Preferred medicaments are selected from albuterol, salmeterol, fluticasone propionate and beclomethasone dipropionate and salts or solvates thereof, e.g., the sulphate of albuterol and the xinafoate of salmeterol, and any mixtures thereof. Alternatively, the dispenser may be employed for dispensing vaccine.
Indeed, it is envisioned in accordance with this invention that any suitable diagnostic, prophylactic or therapeutic agent can used with the inhaler herein. Generally, drug particles suitable for delivery to the bronchial or alveolar region of the lung have an aerodynamic diameter of less than 10 micrometers. Other sized particles may be used if delivery to other portions of the respiratory tract is desired, such as the nasal cavity, mouth or throat. The medicament may be a pure drug, but more appropriately, it is preferred that powder comprise a drug mixed with a bulking agent (excipient), for example, lactose.
Additional powders may be engineered with particular densities, size ranges, or characteristics. Particles may comprise active agents, surfactants, wall forming materials, or other components considered desirable by those of ordinary skill.
Blends of bulking agents and drugs are typically formulated to allow the precise metering and dispersion on the powder into doses. A standard blend, for example, contains 13000 micrograms lactose mixed with 50 micrograms drug, yielding an excipient to drug ratio of 260:1. Because the present invention can meter and dispense such blends more accurately and effectively, dosage blends with excipient to drug ratios of 60:1, and potentially 2:1, may be used. At very low blend levels, however, the drug dose reproducibility becomes more variable Typically, the dry powder medicament includes a pharmaceutical excipient in dry powder form.
In one embodiment, the density of the dry powder medicament particles is reduced relative to standard dry powder medicament.
In another embodiment, the dry powder medicament particles are aerodynamically shaped to improve medicament delivery to the patient.
According to another aspect of the present invention there is provided an actuator for a dry powder medicament container having a meter for metering a volume of medicament, the actuator comprising a dispenser seat for receipt of the meter, a breath sensor, and an electromechanical coupling means for actuating the meter, wherein the coupling means is responsive to the breath sensor.

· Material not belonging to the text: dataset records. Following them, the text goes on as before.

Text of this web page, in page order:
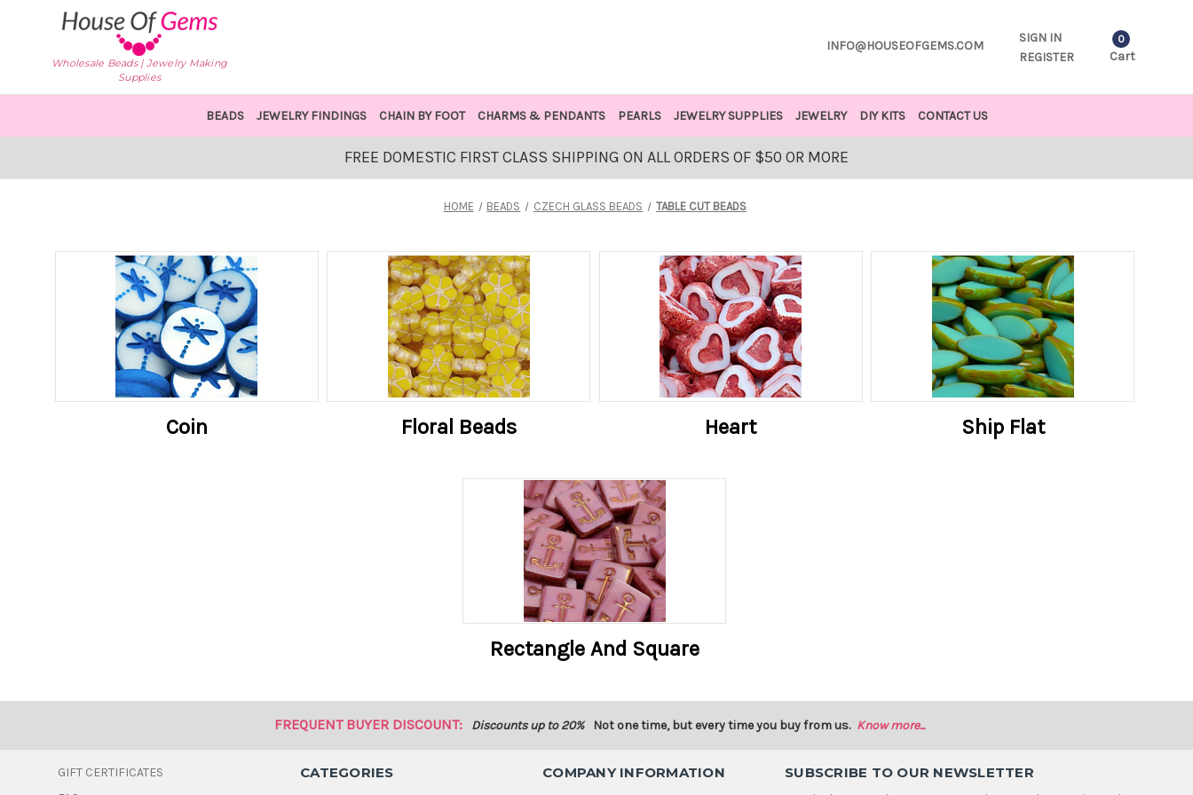
Wholesale Beads | Jewelry Making
Supplies
INFO@HOUSEOFGEMS.COM
SIGN IN
REGISTER
0
Cart
BEADS JEWELRY FINDINGS CHAIN BY FOOT CHARMS & PENDANTS PEARLS JEWELRY SUPPLIES JEWELRY DIY KITS CONTACT US
FREE DOMESTIC FIRST CLASS SHIPPING ON ALL ORDERS OF $50 OR MORE
HOME BEADS CZECH GLASS BEADS TABLE CUT BEADS
Coin Floral Beads Heart Ship Flat
Rectangle And Square
FREQUENT BUYER DISCOUNT: Discounts up to 20% Not one time, but every time you buy from us. Know more...
GIFT CERTIFICATES
CATEGORIES COMPANY INFORMATION SUBSCRIBE TO OUR NEWSLETTER

In one embodiment, the coupling means is reversibly deformable in response to heating thereof or application of a magnetic field thereto.
In another aspect, the invention provides a dry powder medicament container having a meter for use in the inhaler or the actuator as described hereinabove.
In still a further aspect, the invention provides a kit of parts comprising an inhaler as described hereinabove in the form of a cartridge; and a housing shaped for receipt of the cartridge.
In yet another aspect, the invention provides method for the delivery of an inhalable dry powder medicament to a patient, comprising:
(i) sensing the breath of a patient by use of a breath sensor;
(ii) at a trigger point, sending an actuation signal from the breath sensor to a meter for metering a volume of medicament from a medicament reservoir; and
(iv) releasing the inhalable medicament for inhalation by the patient, wherein the breath sensor electro-mechanically actuates the meter immediately prior to or concurrent with release of the medicament to the patient.
Preferably, the method further comprises the actuation of transport means to separate the metered volume from the reservoir, and/or dose-release means to release the dose for inhalation by the patient.